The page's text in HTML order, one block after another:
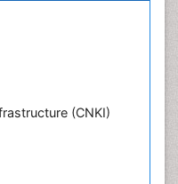
(CNKI)
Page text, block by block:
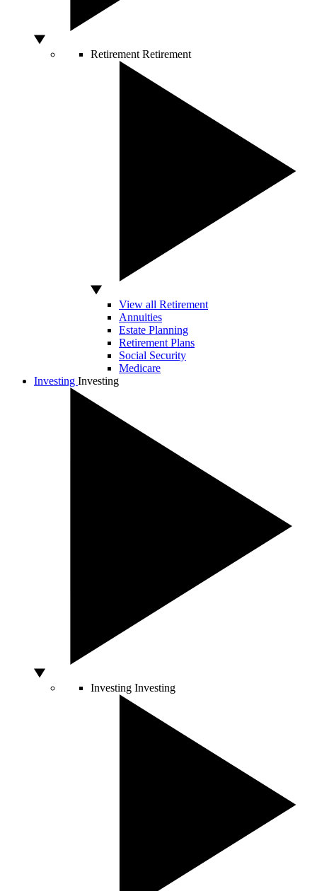
Retirement Retirement
View all Retirement
Annuities
Estate Planning
Retirement Plans
Social Security
Medicare
Investing Investing
Investing Investing
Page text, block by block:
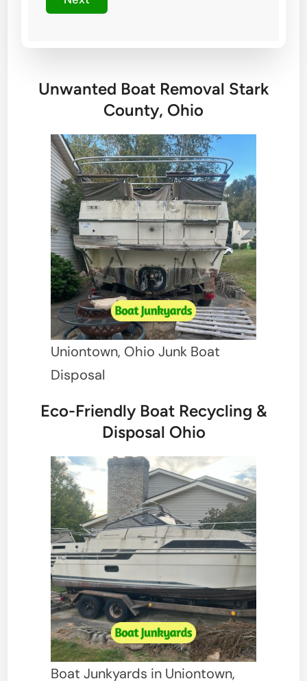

□ □ □

Prompt: Your reply should hold every line above exactly as written and none of the pictures.

Task solution:
The page's text in HTML order, one block after another:
(CNKI)
Page text, block by block:
Retirement Retirement
View all Retirement
Annuities
Estate Planning
Retirement Plans
Social Security
Medicare
Investing Investing
Investing Investing
Page text, block by block:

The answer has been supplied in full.